No se puede hacer lo que decis ya que la  salida tiene darlingtons y por loa tanto no se puede conservar los driver de manera complementaria como requiere la simetria cuasi complementaria


----------



## guarod (Sep 10, 2011)

Tacatomon dijo:


> El diagrama que pones es de simetría complementaria. Requeriría un re-diseño para hacerlo a tus necesidades.
> 
> http://www.diyaudiotr.com/islecler/tammetin.php?metinid=6



ok. era solo una pregunta para saber si se podia,, les pregunto a ustedes que son estudiados, por que yo soy solo un tecnico, reparador, saludos......



antiworldx dijo:


> Compañero... y seguro llegara otro mas necio a dar lata, pero si contesta le tengo su respuesta... y no quier esta vez que lo tapen con tierra.
> 
> El asunto esta facil, por lo que veo jamas has llevado un curso formal de ingenieria, y mucho menos de diseño con semiconductores, y asi dificlmente podre explicarte como vas a adaptar estos transistores, por eso mi respuesta no te sirvio...
> 
> En otras palabras, mejor vende esos transistores a quienes puedan sacarle provecho y saludos.



grasias por tu respuestas,, pero si vas a opinar de mala gana no lo agas,, no todos los que estan en este foro somos estudiados, omejor desir ingenieros o tecnicos...  aqui hay personas, que son solo tecnicos, en reparacion, y uno ace las preguntas solo para ver si pueden ayudar y sacar de dudas,, ya que uno busca consejos de los tecnicos estudiados... saludos...... no te ballas a ofender......



pandacba dijo:


> No se puede hacer lo que decis ya que la  salida tiene darlingtons y por loa tanto no se puede conservar los driver de manera complementaria como requiere la simetria cuasi complementaria



grasias por tu respuesta.. otra pregunta ¿como aria para conectarlo en puente?



Tacatomon dijo:


> El diagrama que pones es de simetría complementaria.
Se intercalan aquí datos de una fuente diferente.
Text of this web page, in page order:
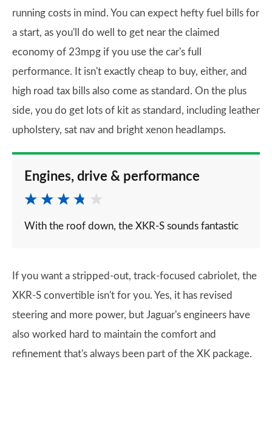
running costs in mind. You can expect hefty fuel bills for
a start, as you'll do well to get near the claimed
economy of 23mpg if you use the car's full
performance. It isn't exactly cheap to buy, either, and
high road tax bills also come as standard. On the plus
side, you do get lots of kit as standard, including leather
upholstery, sat nav and bright xenon headlamps.
Engines, drive & performance
With the roof down, the XKR-S sounds fantastic
If you want a stripped-out, track-focused cabriolet, the
XKR-S convertible isn't for you. Yes, it has revised
steering and more power, but Jaguar's engineers have
also worked hard to maintain the comfort and
refinement that's always been part of the XK package.
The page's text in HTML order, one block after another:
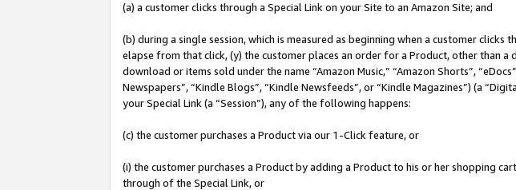
(a) a customer clicks through a Special Link on your Site to an Amazon Site; and
(b) during a single session, which is measured as beginning when a customer
elapse from that click, (y) the customer places an order for a Product, other than
download or items sold under the name “Amazon Music,” “Amazon Shorts”,
Newspapers”, “Kindle Blogs”, “Kindle Newsfeeds”, or “Kindle Magazines”) (a
your Special Link (a “Session”), any of the following happens:
(c) the customer purchases a Product via our 1-Click feature, or
(i) the customer purchases a Product by adding a Product to his or her shopping
through of the Special Link, or
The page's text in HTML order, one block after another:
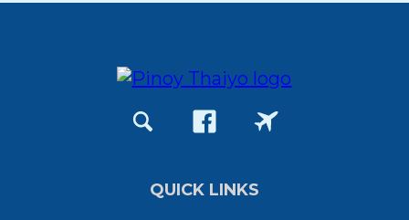
QUICK LINKS
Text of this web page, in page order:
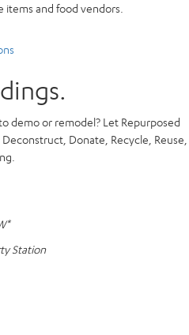
and food vendors.
demo or remodel? Let Repurposed
Donate, Recycle, Reuse,
Station
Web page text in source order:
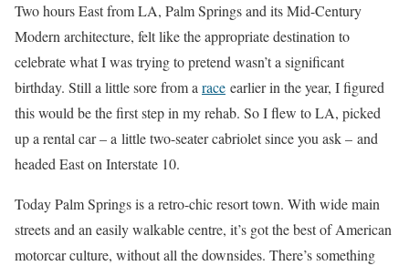
Two hours East from LA, Palm Springs and its Mid-Century
Modern architecture, felt like the appropriate destination to
celebrate what I was trying to pretend wasn’t a significant
birthday. Still a little sore from a race earlier in the year, I figured
this would be the first step in my rehab. So I flew to LA, picked
up a rental car – a little two-seater cabriolet since you ask – and
headed East on Interstate 10.
Today Palm Springs is a retro-chic resort town. With wide main
streets and an easily walkable centre, it’s got the best of American
motorcar culture, without all the downsides. There’s something

Requeriría un re-diseño para hacerlo a tus necesidades.
> 
> http://www.diyaudiotr.com/islecler/tammetin.php?metinid=6



pana mio, yo tengo este ampli, hecho en modo estereo. y los transistores que les coloque, son los del aiwa FN1016 y FP1016.. por que son los que encontre originales, ya que los darlintong que esta en el diagrama , los con sigo pero son truchos, cuando les subo el volumen se esplotan, son falsos, y los tengo trabajando con +30 y -30.. voltios.... con los del aiwa suena barbaro, pero quiero meterle mas voltaje, para sacarle mas poder. pero no tengo la hoja de datos de los transistores, FN1016 y FP1016,,, para saver con cuanto voltaje trabajan,, ya que la e buscado y no la encuentro. si tu me puedes ayudar te lo agradeseria,,, saludos....


----------



## pandacba (Sep 11, 2011)

Para conectarlo en puene necesitas un inversor de señal, para el segundo amplificador, pero ten en cuenta que deberas poner una carga de 16 ohms, no te lo aconsejo usarlo de esa forma es un diseño muy elemental.
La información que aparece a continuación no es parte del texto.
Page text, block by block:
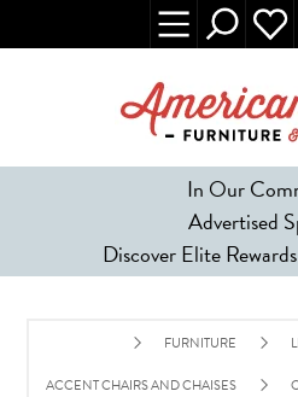
In Our
Advertised
Discover Elite
FURNITURE
ACCENT CHAIRS AND CHAISES
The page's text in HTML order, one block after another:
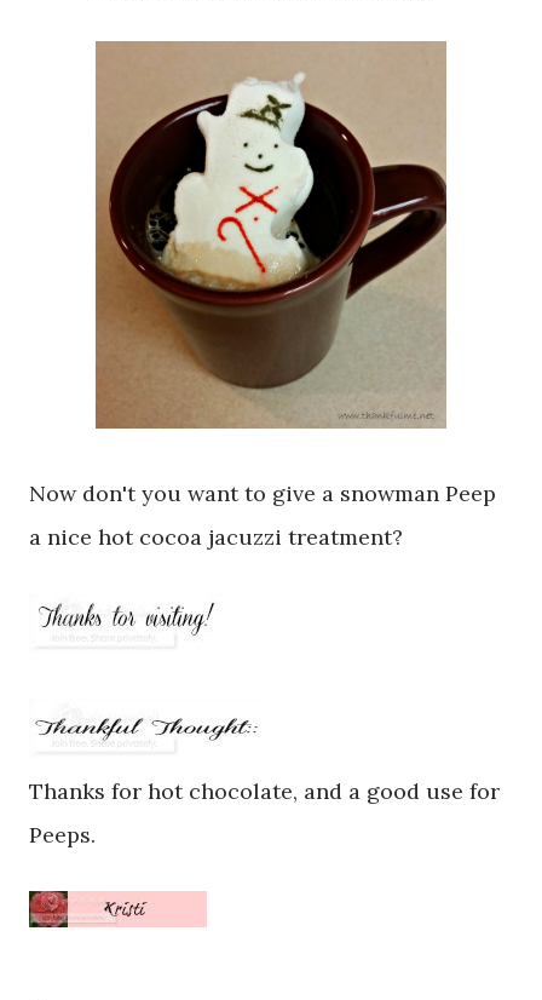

Hubiera sido preferible con esos transistores que reprodujeras el amplificador del aiwa ya que es muy  bueno, solo te bastaba buscar el manal de servicio de ese equipo y utilzar el mimso transformador que te permite hacerlo trabajar en clase H, ya con eso sabes con cuanto puede trabajar

ah trata de usar un castellano neutro sin regionalismos aqui pana es un materila de tapiceria, en peru se dice caradura con un regionalismo que aqui es un insulto.....


----------



## trucoxteam (Sep 11, 2011)

Buenas noches saludos desde Vzla. volviendo al tema principal, se puede hacer un Amplificador con Transistores Horinzontales de TV.? 
me gustaría que las personas que tengan la respuesta o alguna información sobre este tema opinaran y nos instruyeran a los demás... desde ya muchas gracias...!


----------



## guarod (Sep 11, 2011)

trucoxteam dijo:


> Buenas noches saludos desde Vzla. volviendo al tema principal, se puede hacer un Amplificador con Transistores Horinzontales de TV.?
> me gustaría que las personas que tengan la respuesta o alguna información sobre este tema opinaran y nos instruyeran a los demás... desde ya muchas gracias...!



saludos, yo tambien soy venezolano de acarigua portuguesa....

creo que si se puede hacer.,, pero no son buenos, busca otra occion hay muchas.. saludos


----------



## pandacba (Sep 11, 2011)

Eso ya esta resòndido, lee todo


----------